# Volume 50, № 3, 1998

### Central manifolds of quasilinear parabolic equations

Ukr. Mat. Zh. - 1998. - 50, № 3. - pp. 315–328

We investigate central manifolds of quasilinear parabolic equations of arbitrary order in an unbounded domain. We suggest an algorithm for the construction of an approximate central manifold in the form of asymptotically convergent power series. We describe the application of the results obtained in the theory of stability.

### New classes of exact solutions for a problem of many bodies that attract one another according to an arbitrary law depending on the distances between bodies

Gadomskii L. Ya., Grebenikov E. A., Gurskaya A. R., Zemtsova N. I.

Ukr. Mat.
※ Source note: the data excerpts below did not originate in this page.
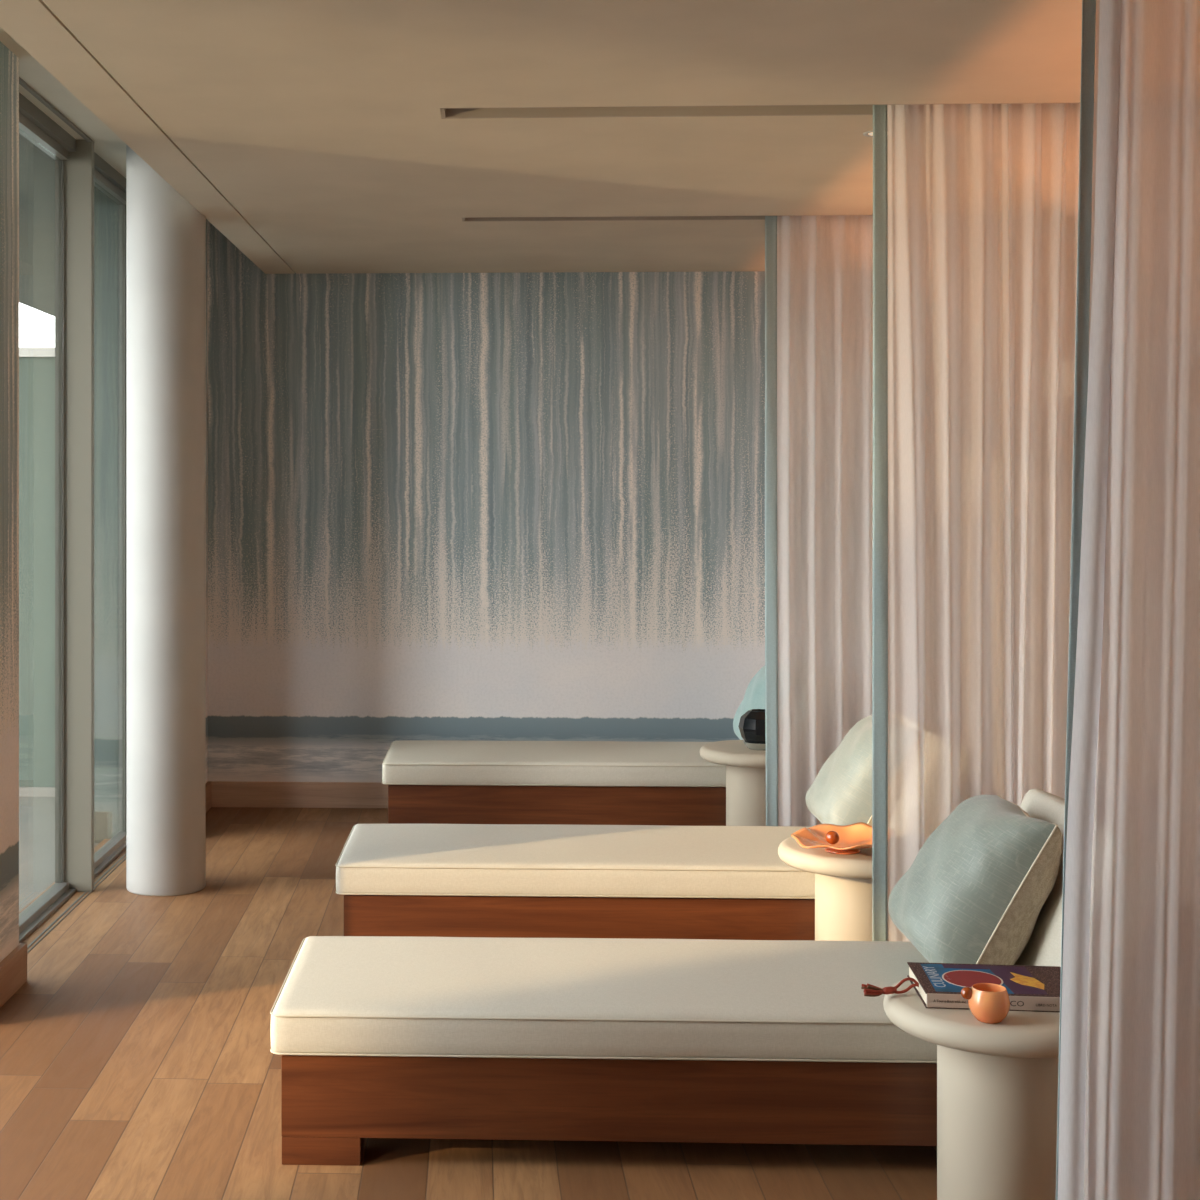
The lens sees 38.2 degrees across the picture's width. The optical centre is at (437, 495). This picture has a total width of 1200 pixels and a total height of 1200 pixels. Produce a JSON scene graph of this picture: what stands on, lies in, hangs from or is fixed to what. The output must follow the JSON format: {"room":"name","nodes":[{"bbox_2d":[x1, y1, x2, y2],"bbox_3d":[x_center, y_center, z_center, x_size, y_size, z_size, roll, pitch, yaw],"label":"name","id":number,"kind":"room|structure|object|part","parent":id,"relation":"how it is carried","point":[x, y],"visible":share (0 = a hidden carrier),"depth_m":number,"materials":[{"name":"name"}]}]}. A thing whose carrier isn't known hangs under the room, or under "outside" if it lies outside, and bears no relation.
{"room":"spa","nodes":[
{"label":"spa","id":0,"kind":"room"},
{"bbox_2d":[0,41,18,961],"bbox_3d":[-1.521,0.080,5.427,0.268,3.040,0.470,0,0,2],"label":"wall","id":1,"kind":"structure","parent":0,"point":[9,62],"depth_m":5.55,"materials":[{"name":"paint"}]},
{"bbox_2d":[0,943,26,1007],"bbox_3d":[-1.376,1.538,5.427,0.022,0.125,0.502,0,0,2],"label":"baseboard","id":2,"kind":"structure","parent":1,"relation":"attached to","point":[13,969],"depth_m":5.52,"materials":[{"name":"brown wood"}]},
{"bbox_2d":[19,92,75,942],"bbox_3d":[-1.531,0.080,6.318,0.090,3.040,1.260,0,0,2],"label":"window","id":3,"kind":"structure","parent":1,"relation":"in","point":[35,125],"depth_m":6.94,"materials":[{"name":"grey"}]},
{"bbox_3d":[-1.540,-1.373,6.327,0.055,0.035,1.218,0,0,2],"label":"rail","id":4,"kind":"part","parent":3,"relation":"part of","materials":[{"name":"silver metal"}]},
{"bbox_3d":[-1.531,1.580,6.318,0.090,0.040,1.260,0,0,2],"label":"rail","id":5,"kind":"part","parent":3,"relation":"part of","materials":[{"name":"silver metal"}]},
{"bbox_2d":[19,77,91,141],"bbox_3d":[-1.429,-1.433,6.316,0.016,0.011,1.255,0,0,2],"label":"trim","id":6,"kind":"structure","parent":1,"relation":"attached to","point":[22,82],"depth_m":6.37,"materials":[{"name":"grey metal"}]},
{"bbox_2d":[19,133,54,316],"bbox_3d":[-2.474,-1.590,8.100,1.840,0.220,24.000,0,0,2],"label":"roof overhang","id":7,"kind":"object","parent":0,"point":[36,167],"visible":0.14,"depth_m":9.48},
{"bbox_2d":[0,27,125,177],"bbox_3d":[-1.404,-1.490,3.663,0.635,0.100,10.415,0,0,2],"label":"ceiling","id":8,"kind":"structure","parent":0,"point":[107,144],"depth_m":6.38,"materials":[{"name":"paint"}]},
{"bbox_2d":[0,0,294,273],"bbox_3d":[-1.011,-1.292,3.648,0.152,0.296,10.415,0,0,2],"label":"ceiling","id":9,"kind":"structure","parent":0,"point":[30,23],"depth_m":5.16,"materials":[{"name":"paint"}]},
{"bbox_2d":[126,144,205,895],"bbox_3d":[-1.112,0.080,7.032,0.320,3.040,0.320,0,0,2],"label":"column","id":10,"kind":"structure","parent":0,"point":[166,235],"depth_m":6.89,"materials":[{"name":"paint"}]},
{"bbox_2d":[206,219,207,782],"bbox_3d":[-1.312,0.080,8.438,0.220,3.040,0.865,0,0,2],"label":"wall","id":11,"kind":"structure","parent":0,"point":[206,219],"depth_m":8.82,"materials":[{"name":"paint"}]},
{"bbox_2d":[94,152,125,877],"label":"window","id":12,"kind":"structure","parent":11,"relation":"in","point":[108,180],"depth_m":8.00,"materials":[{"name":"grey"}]},
{"bbox_3d":[-1.477,-1.373,7.511,0.052,0.035,0.974,0,0,2],"label":"rail","id":13,"kind":"part","parent":12,"relation":"part of","materials":[{"name":"silver metal"}]},
{"bbox_3d":[-1.469,1.580,7.501,0.085,0.040,1.016,0,0,2],"label":"rail","id":14,"kind":"part","parent":12,"relation":"part of","materials":[{"name":"silver metal"}]},
{"bbox_2d":[206,781,211,811],"bbox_3d":[-1.192,1.535,8.429,0.022,0.130,0.875,0,0,2],"label":"baseboard","id":15,"kind":"structure","parent":11,"relation":"attached to","point":[209,783],"depth_m":8.79,"materials":[{"name":"brown wood"}]},
{"bbox_2d":[0,797,936,1199],"bbox_3d":[-0.858,1.670,7.038,6.950,0.140,20.000,0,0,2],"label":"floor","id":16,"kind":"structure","parent":0,"point":[137,1062],"depth_m":4.68,"materials":[{"name":"brown wood"}]},
{"bbox_2d":[19,347,54,796],"bbox_3d":[-2.358,0.410,9.296,1.780,2.420,0.040,0,0,2],"label":"screen","id":17,"kind":"object","parent":16,"relation":"on","point":[36,365],"visible":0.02,"depth_m":9.28,"materials":[{"name":"green glass"}]},
{"bbox_3d":[-2.358,-0.775,9.296,1.780,0.050,0.040,0,0,2],"label":"rail","id":18,"kind":"part","parent":17,"relation":"part of","materials":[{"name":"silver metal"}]},
{"bbox_3d":[-2.358,1.595,9.296,1.780,0.050,0.040,0,0,2],"label":"rail","id":19,"kind":"part","parent":17,"relation":"part of","materials":[{"name":"silver metal"}]},
{"bbox_2d":[27,853,125,952],"bbox_3d":[-1.417,1.600,6.844,0.024,0.004,2.310,0,0,2],"label":"trim","id":20,"kind":"structure","parent":16,"relation":"on","point":[124,855],"depth_m":6.66,"materials":[{"name":"grey metal"}]},
{"bbox_2d":[63,140,93,891],"bbox_3d":[-1.455,0.080,6.968,0.118,3.040,0.044,0,0,2],"label":"window frame","id":21,"kind":"structure","parent":16,"relation":"on","point":[78,171],"depth_m":6.95,"materials":[{"name":"grey paint"}]},
{"bbox_2d":[382,740,725,825],"bbox_3d":[1.067,1.200,8.258,2.629,0.799,0.734,0,0,2],"label":"daybed","id":22,"kind":"object","parent":16,"relation":"on","point":[428,781],"visible":0.42,"depth_m":7.93,"materials":[{"name":"beige fabric"}]},
{"bbox_3d":[0.667,1.284,8.274,1.826,0.122,0.733,0,0,2],"label":"mattress","id":23,"kind":"part","parent":22,"relation":"part of","materials":[{"name":"beige fabric"}]},
{"bbox_3d":[1.081,1.435,8.258,2.600,0.195,0.700,0,0,2],"label":"frame","id":24,"kind":"part","parent":22,"relation":"part of","materials":[{"name":"brown wood"}]},
{"bbox_2d":[733,665,764,739],"bbox_3d":[1.568,1.020,8.267,0.286,0.419,0.464,0,0,2],"label":"throw pillow","id":25,"kind":"object","parent":22,"relation":"on","point":[754,697],"visible":0.19,"depth_m":8.20,"materials":[{"name":"teal fabric"}]},
{"bbox_2d":[336,824,814,939],"bbox_3d":[0.982,1.200,6.064,2.629,0.799,0.734,0,0,2],"label":"daybed","id":26,"kind":"object","parent":16,"relation":"on","point":[415,880],"visible":0.42,"depth_m":5.74,"materials":[{"name":"beige fabric"}]},
{"bbox_3d":[0.582,1.284,6.079,1.826,0.122,0.733,0,0,2],"label":"mattress","id":27,"kind":"part","parent":26,"relation":"part of","materials":[{"name":"beige fabric"}]},
{"bbox_3d":[0.996,1.435,6.064,2.600,0.195,0.700,0,0,2],"label":"frame","id":28,"kind":"part","parent":26,"relation":"part of","materials":[{"name":"brown wood"}]},
{"bbox_2d":[806,715,871,825],"bbox_3d":[1.497,1.007,6.072,0.362,0.433,0.474,0,0,2],"label":"throw pillow","id":29,"kind":"object","parent":26,"relation":"on","point":[840,794],"visible":0.39,"depth_m":5.92,"materials":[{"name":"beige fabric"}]},
{"bbox_2d":[270,789,1064,1165],"bbox_3d":[0.923,1.200,4.415,2.629,0.799,0.734,0,0,2],"label":"daybed","id":30,"kind":"object","parent":16,"relation":"on","point":[483,1038],"visible":0.53,"depth_m":4.10,"materials":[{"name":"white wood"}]},
{"bbox_3d":[-0.278,1.567,4.171,0.190,0.066,0.119,0,0,2],"label":"leg","id":31,"kind":"part","parent":30,"relation":"part of","materials":[{"name":"brown wood"}]},
{"bbox_3d":[0.523,1.284,4.430,1.826,0.122,0.733,0,0,2],"label":"mattress","id":32,"kind":"part","parent":30,"relation":"part of","materials":[{"name":"beige fabric"}]},
{"bbox_3d":[0.937,1.435,4.415,2.600,0.195,0.700,0,0,2],"label":"frame","id":33,"kind":"part","parent":30,"relation":"part of","materials":[{"name":"brown wood"}]},
{"bbox_2d":[888,795,1061,964],"bbox_3d":[1.371,1.009,4.426,0.376,0.440,0.474,0,0,2],"label":"throw pillow","id":34,"kind":"object","parent":30,"relation":"on","point":[976,890],"visible":0.93,"depth_m":4.22,"materials":[{"name":"green fabric"}]},
{"bbox_3d":[1.456,1.036,4.423,0.126,0.466,0.470,29,1,2],"label":"panel","id":35,"kind":"part","parent":34,"relation":"part of","materials":[{"name":"beige fabric"}]},
{"bbox_3d":[1.587,1.057,4.390,0.295,0.512,0.734,0,0,2],"label":"backrest","id":36,"kind":"part","parent":30,"relation":"part of","materials":[{"name":"beige fabric"}]},
{"bbox_2d":[700,740,765,825],"bbox_3d":[1.431,1.363,7.731,0.504,0.474,0.504,0,0,2],"label":"side table","id":37,"kind":"object","parent":16,"relation":"on","point":[745,767],"visible":0.48,"depth_m":7.61,"materials":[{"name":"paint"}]},
{"bbox_2d":[738,709,765,749],"bbox_3d":[1.437,1.040,7.666,0.182,0.172,0.185,0,0,-8],"label":"glass vase","id":38,"kind":"object","parent":37,"relation":"on","point":[751,726],"visible":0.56,"depth_m":7.61,"materials":[{"name":"black glass"}]},
{"bbox_2d":[778,837,871,940],"bbox_3d":[1.355,1.363,5.558,0.504,0.474,0.504,0,0,2],"label":"side table","id":39,"kind":"object","parent":16,"relation":"on","point":[843,883],"visible":0.4,"depth_m":5.43,"materials":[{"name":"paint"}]},
{"bbox_2d":[791,822,871,854],"bbox_3d":[1.282,1.091,5.456,0.294,0.071,0.293,0,0,33],"label":"glass bowl","id":40,"kind":"object","parent":39,"relation":"on","point":[854,837],"visible":0.84,"depth_m":5.51,"materials":[{"name":"orange glass"}]},
{"bbox_2d":[825,831,838,844],"bbox_3d":[1.242,1.075,5.415,0.043,0.043,0.043,0,0,2],"label":"glass ball","id":41,"kind":"object","parent":40,"relation":"in","point":[832,837],"visible":1,"depth_m":5.40,"materials":[{"name":"brown glass"}]},
{"bbox_2d":[883,980,1059,1199],"bbox_3d":[1.260,1.363,3.860,0.504,0.474,0.504,0,0,2],"label":"side table","id":42,"kind":"object","parent":16,"relation":"on","point":[997,1084],"visible":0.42,"depth_m":3.74,"materials":[{"name":"paint"}]},
{"bbox_2d":[861,962,1060,1011],"bbox_3d":[1.196,1.109,3.893,0.473,0.036,0.253,0,0,6],"label":"book","id":43,"kind":"object","parent":42,"relation":"on","point":[937,985],"visible":0.8,"depth_m":3.87,"materials":[{"name":"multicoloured paper"}]},
{"bbox_3d":[1.055,1.106,3.887,0.079,0.031,0.020,0,0,-19],"label":"bookmark cord","id":44,"kind":"part","parent":43,"relation":"part of","materials":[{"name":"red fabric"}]},
{"bbox_2d":[942,964,988,968],"bbox_3d":[1.223,1.092,3.989,0.101,0.001,0.033,0,0,6],"label":"picture","id":45,"kind":"object","parent":43,"relation":"on","point":[944,966],"depth_m":3.99,"materials":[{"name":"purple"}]},
{"bbox_2d":[921,964,1013,993],"bbox_3d":[1.193,1.092,3.895,0.168,0.001,0.226,0,0,6],"label":"picture","id":46,"kind":"object","parent":43,"relation":"on","point":[935,978],"depth_m":3.90},
{"bbox_3d":[1.207,1.091,3.886,0.124,0.001,0.140,0,0,6],"label":"plate","id":47,"kind":"part","parent":43,"relation":"part of","materials":[{"name":"red paper"}]},
{"bbox_2d":[987,966,1047,994],"bbox_3d":[1.305,1.092,3.883,0.087,0.001,0.222,0,0,6],"label":"picture","id":48,"kind":"object","parent":43,"relation":"on","point":[1018,980],"depth_m":3.88,"materials":[{"name":"purple paper"}]},
{"bbox_2d":[1010,972,1043,989],"bbox_3d":[1.322,1.091,3.873,0.059,0.001,0.141,0,0,-5],"label":"flower","id":49,"kind":"object","parent":43,"relation":"on","point":[1018,980],"depth_m":3.87,"materials":[{"name":"yellow paper"}]},
{"bbox_2d":[961,983,1009,1023],"bbox_3d":[1.181,1.091,3.695,0.093,0.072,0.086,0,0,43],"label":"cup","id":50,"kind":"object","parent":42,"relation":"on","point":[989,1003],"visible":1,"depth_m":3.66,"materials":[{"name":"brown ceramic"}]},
{"bbox_3d":[1.137,1.069,3.696,0.027,0.027,0.027,0,0,2],"label":"bead handle","id":51,"kind":"part","parent":50,"relation":"part of","materials":[{"name":"orange glass"}]},
{"bbox_2d":[208,221,764,781],"bbox_3d":[0.582,0.030,8.859,4.210,3.140,0.120,0,0,2],"label":"wall","id":52,"kind":"structure","parent":0,"point":[530,506],"depth_m":8.81,"materials":[{"name":"paint"}]},
{"bbox_2d":[42,1,290,267],"bbox_3d":[-0.931,-1.296,3.646,0.008,0.288,10.415,0,0,2],"label":"trim","id":53,"kind":"structure","parent":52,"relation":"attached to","point":[42,1],"depth_m":5.07,"materials":[{"name":"brown metal"}]},
{"bbox_2d":[212,781,387,807],"bbox_3d":[0.759,1.535,8.781,3.850,0.130,0.022,0,0,2],"label":"baseboard","id":54,"kind":"structure","parent":52,"relation":"attached to","point":[224,793],"depth_m":8.83,"materials":[{"name":"brown wood"}]},
{"bbox_2d":[42,0,1096,273],"bbox_3d":[0.779,-1.292,3.580,3.415,0.296,10.415,0,0,2],"label":"ceiling","id":55,"kind":"structure","parent":0,"point":[320,122],"depth_m":4.93,"materials":[{"name":"paint"}]},
{"bbox_2d":[462,215,824,220],"bbox_3d":[1.359,-1.292,7.072,2.521,0.295,0.108,0,0,2],"label":"trim","id":56,"kind":"structure","parent":55,"relation":"attached to","point":[625,217],"depth_m":7.13,"materials":[{"name":"paint"}]},
{"bbox_3d":[1.374,-1.191,7.071,2.491,0.025,0.024,0,0,2],"label":"track","id":57,"kind":"object","parent":56,"relation":"attached to","visible":0},
{"bbox_2d":[765,215,872,826],"bbox_3d":[1.931,0.204,7.041,1.175,2.767,0.078,0,0,2],"label":"curtain","id":58,"kind":"object","parent":57,"relation":"hanging from","point":[819,269],"visible":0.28,"depth_m":7.07,"materials":[{"name":"white fabric"}]},
{"bbox_2d":[440,103,1033,118],"bbox_3d":[1.276,-1.292,5.097,2.537,0.295,0.148,0,0,2],"label":"track","id":59,"kind":"structure","parent":55,"relation":"attached to","point":[851,109],"depth_m":5.18,"materials":[{"name":"metal"}]},
{"bbox_3d":[1.291,-1.191,5.097,2.507,0.025,0.024,0,0,2],"label":"track","id":60,"kind":"object","parent":59,"relation":"attached to","visible":0},
{"bbox_2d":[872,103,1093,941],"bbox_3d":[1.868,0.204,5.062,1.163,2.767,0.079,0,0,2],"label":"curtain","id":61,"kind":"object","parent":60,"relation":"hanging from","point":[975,206],"visible":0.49,"depth_m":5.09,"materials":[{"name":"white fabric"}]},
{"bbox_2d":[863,129,887,136],"bbox_3d":[1.397,-1.142,5.421,0.112,0.004,0.112,0,0,2],"label":"recessed light","id":62,"kind":"object","parent":55,"relation":"in","point":[868,133],"visible":0.3,"depth_m":5.42,"materials":[{"name":"paint"}]},
{"bbox_3d":[1.198,-1.292,3.077,2.540,0.295,0.150,0,0,2],"label":"trim","id":63,"kind":"structure","parent":0,"visible":0},
{"bbox_3d":[1.213,-1.191,3.076,2.510,0.025,0.024,0,0,2],"label":"track","id":64,"kind":"object","parent":63,"relation":"attached to","visible":0},
{"bbox_2d":[1056,0,1199,1199],"bbox_3d":[1.707,0.204,3.045,1.221,2.767,0.094,0,0,2],"label":"curtain","id":65,"kind":"object","parent":64,"relation":"hanging from","point":[1128,1116],"visible":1,"depth_m":3.07,"materials":[{"name":"white fabric"}]}
]}
Zh. - 1998. - 50, № 3. - pp. 329–337

The existence of a 5-parameter family of exact solutions is proved for differential equations describing the motion of many bodies that attract one another according to an arbitrary law depending on the distances between the bodies.

### On the stability of a trivial invariant torus of one class of impulsive systems

Dudzyanyi S. I., Perestyuk N. A.

Ukr. Mat. Zh. - 1998. - 50, № 3. - pp. 338–349

We consider the problem of asymptotic stability of the trivial invariant torus of one class of impulsive systems. Sufficient criteria of asymptotic stability are obtained by the method of freezing in one case, and by the direct Lyapunov method for the investigation of stability of solutions of impulsive systems in another case.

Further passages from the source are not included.